**** Data to use
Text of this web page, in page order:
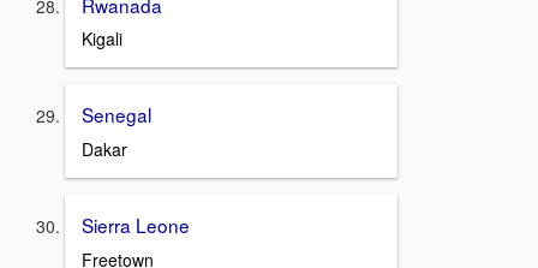
Kigali
Senegal
Dakar
Sierra Leone
Freetown
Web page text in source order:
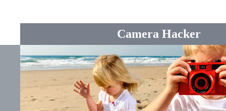
Camera Hacker
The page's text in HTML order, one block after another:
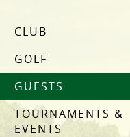
CLUB
GOLF
GUESTS
TOURNAMENTS &
EVENTS
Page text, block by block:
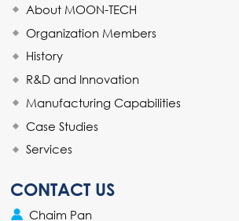
About MOON-TECH
Organization Members
History
R&D and Innovation
Manufacturing Capabilities
Case Studies
Services
CONTACT US
Chaim Pan
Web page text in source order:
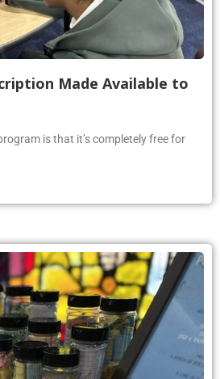
Made Available to
is that it’s completely free for
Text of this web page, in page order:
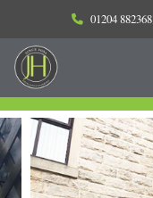
01204 882368
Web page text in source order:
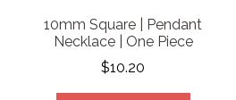
10mm Square | Pendant
Necklace | One Piece
$10.20
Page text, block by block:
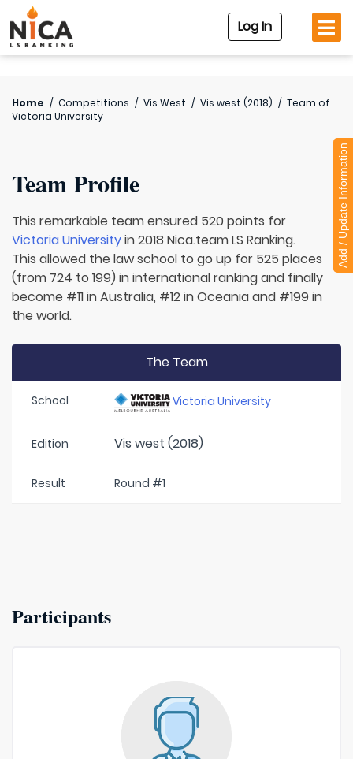
Log In
Home / Competitions / Vis West / Vis west (2018) / Team of
Victoria University
Team Profile
This remarkable team ensured 520 points for
Victoria Universityin 2018 Nica.team LS Ranking.
This allowed the law school to go up for 525 places
(from 724 to 199) in international ranking and finally
become #11 in Australia, #12 in Oceania and #199 in
the world.
The Team
School Victoria University
Edition Vis west (2018)
Result Round #1
Participants
Add / Update Information
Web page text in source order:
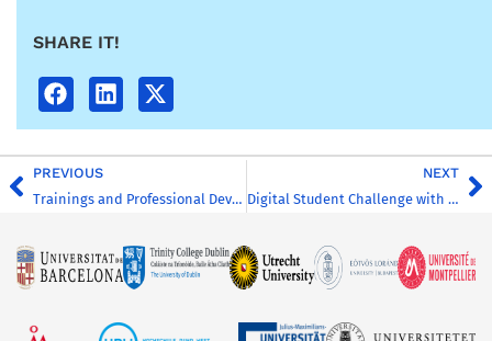
SHARE IT!
PREVIOUS
Trainings and Professional Development Sessions on Diversity, Equity and Inclusion
NEXT
Digital Student Challenge with CHARM-EU (UM)
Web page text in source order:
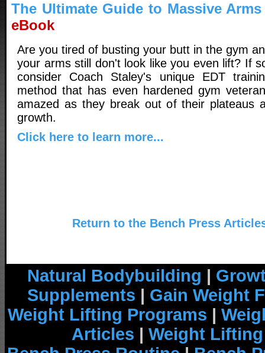
The Ultimate Guide to Massive Arms
eBook
Are you tired of busting your butt in the gym
your arms still don't look like you even lift? If
consider Coach Staley's unique EDT
method that has even hardened gym
amazed as they break out of their plateaus
growth.
Click here to learn more...
Return to the Bench Press
Natural Bodybuilding |
Supplements | Gain Weight
Weight Lifting Programs |
Articles | Weight
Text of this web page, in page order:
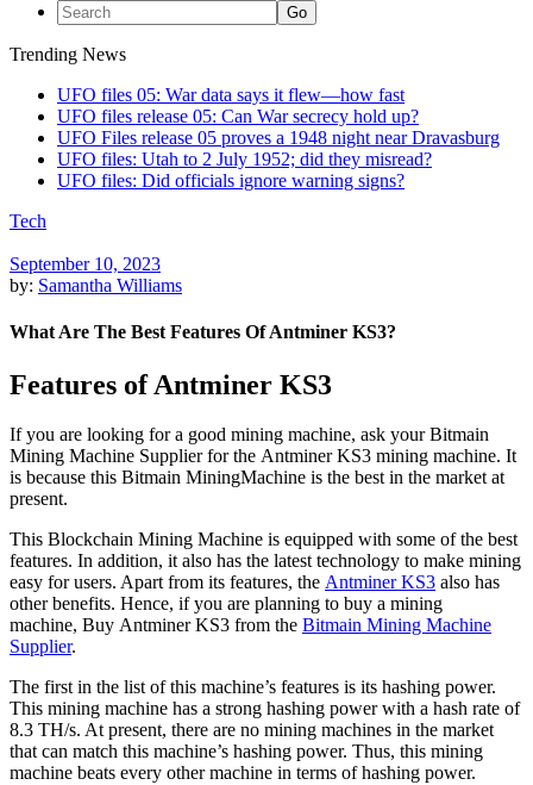
Trending News
UFO files 05: War data says it flew—how fast
UFO files release 05: Can War secrecy hold up?
UFO Files release 05 proves a 1948 night near Dravasburg
UFO files: Utah to 2 July 1952; did they misread?
UFO files: Did officials ignore warning signs?
Tech
September 10, 2023
by: Samantha Williams
What Are The Best Features Of Antminer KS3?
Features of Antminer KS3
If you are looking for a good mining machine, ask your Bitmain
Mining Machine Supplier for the Antminer KS3 mining machine. It
is because this Bitmain MiningMachine is the best in the market at
present.
This Blockchain Mining Machine is equipped with some of the best
features. In addition, it also has the latest technology to make mining
easy for users. Apart from its features, the Antminer KS3 also has
other benefits. Hence, if you are planning to buy a mining
machine, Buy Antminer KS3 from the Bitmain Mining Machine
Supplier.
The first in the list of this machine’s features is its hashing power.
This mining machine has a strong hashing power with a hash rate of
8.3 TH/s. At present, there are no mining machines in the market
that can match this machine’s hashing power. Thus, this mining
machine beats every other machine in terms of hashing power.
********
Activity = Write the records above out again exactly, but not the pictures.

Task solution =
Text of this web page, in page order:
Kigali
Senegal
Dakar
Sierra Leone
Freetown
Web page text in source order:
Camera Hacker
The page's text in HTML order, one block after another:
CLUB
GOLF
GUESTS
TOURNAMENTS &
EVENTS
Page text, block by block:
About MOON-TECH
Organization Members
History
R&D and Innovation
Manufacturing Capabilities
Case Studies
Services
CONTACT US
Chaim Pan
Web page text in source order:
Made Available to
is that it’s completely free for
Text of this web page, in page order:
01204 882368
Web page text in source order:
10mm Square | Pendant
Necklace | One Piece
$10.20
Page text, block by block:
Log In
Home / Competitions / Vis West / Vis west (2018) / Team of
Victoria University
Team Profile
This remarkable team ensured 520 points for
Victoria Universityin 2018 Nica.team LS Ranking.
This allowed the law school to go up for 525 places
(from 724 to 199) in international ranking and finally
become #11 in Australia, #12 in Oceania and #199 in
the world.
The Team
School Victoria University
Edition Vis west (2018)
Result Round #1
Participants
Add / Update Information
Web page text in source order:
SHARE IT!
PREVIOUS
Trainings and Professional Development Sessions on Diversity, Equity and Inclusion
NEXT
Digital Student Challenge with CHARM-EU (UM)
Web page text in source order:
The Ultimate Guide to Massive Arms
eBook
Are you tired of busting your butt in the gym
your arms still don't look like you even lift? If
consider Coach Staley's unique EDT
method that has even hardened gym
amazed as they break out of their plateaus
growth.
Click here to learn more...
Return to the Bench Press
Natural Bodybuilding |
Supplements | Gain Weight
Weight Lifting Programs |
Articles | Weight
Text of this web page, in page order:
Trending News
UFO files 05: War data says it flew—how fast
UFO files release 05: Can War secrecy hold up?
UFO Files release 05 proves a 1948 night near Dravasburg
UFO files: Utah to 2 July 1952; did they misread?
UFO files: Did officials ignore warning signs?
Tech
September 10, 2023
by: Samantha Williams
What Are The Best Features Of Antminer KS3?
Features of Antminer KS3
If you are looking for a good mining machine, ask your Bitmain
Mining Machine Supplier for the Antminer KS3 mining machine. It
is because this Bitmain MiningMachine is the best in the market at
present.
This Blockchain Mining Machine is equipped with some of the best
features. In addition, it also has the latest technology to make mining
easy for users. Apart from its features, the Antminer KS3 also has
other benefits. Hence, if you are planning to buy a mining
machine, Buy Antminer KS3 from the Bitmain Mining Machine
Supplier.
The first in the list of this machine’s features is its hashing power.
This mining machine has a strong hashing power with a hash rate of
8.3 TH/s. At present, there are no mining machines in the market
that can match this machine’s hashing power. Thus, this mining
machine beats every other machine in terms of hashing power.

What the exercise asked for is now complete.